= Nussenzweig v. DiCorcia =

Nussenzweig v. diCorcia is a decision by the New York Supreme Court in New York County, holding that a photographer could display, publish, and sell street photography without the consent of the subjects of those photographs.

==Persons involved in lawsuit==
===Erno Nussenzweig===
Erno Nussenzweig (born 1922) is a retired diamond merchant from Union City, New Jersey. Nussenzweig was represented in this lawsuit by attorney Jay Goldberg.

===Philip-Lorca diCorcia===
Philip-Lorca diCorcia (born 1951) is an artist and photographer who shows with the Pace/MacGill Gallery in New York City. DiCorcia was represented in this lawsuit by Lawrence Barth of the law firm of Munger, Tolles & Olson LLP in Los Angeles, California.

==Photograph==
The photograph was taken by diCorcia in Times Square in Manhattan. The images were exhibited at Pace/MacGill Gallery from September 6, 2001 to October 13, 2001. Pace/MacGill then published them in a book of diCorcia's work titled Heads.

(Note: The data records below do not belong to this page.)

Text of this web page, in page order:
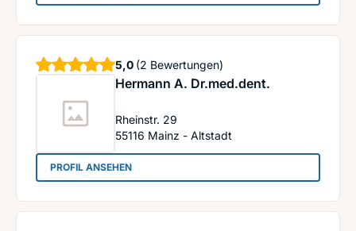
Hermann A. Dr.med.dent.
Rheinstr. 29
55116 Mainz - Altstadt
5,0 Sterne
(2 Bewertungen)
PROFIL ANSEHEN: Hermann A. Dr.med.dent.

DiCorcia created ten limited edition prints of each photograph in the book and they were sold for US$20,000 to US$30,000 each.

==Lawsuit==
In 2005, Nussenzweig learned of the photograph and filed a lawsuit, claiming that diCorcia and Pace/MacGill had violated his privacy rights under Sections 50 and 51 of New York's Civil Rights Law and that, as a Klausenburg Orthodox Jew, such a display would violate the Commandment in Torah against graven images. New York law prohibits the use of a person's likeness, without consent, "for advertising or for purposes of trade." DiCorcia and Pace/MacGill argued that the photograph represented "artistic expression", and was protected under the First Amendment and that the statute of limitations had expired for bringing a lawsuit. On February 8, 2006 the court ruled in favor of diCorcia and Pace/MacGill Gallery and dismissed the lawsuit on both counts. In March 2007 the decision was upheld by the New York Supreme Court, Appellate Division. In November 2007 the New York Court of Appeals upheld all previous decisions based on the statute of limitations and "artistic expression".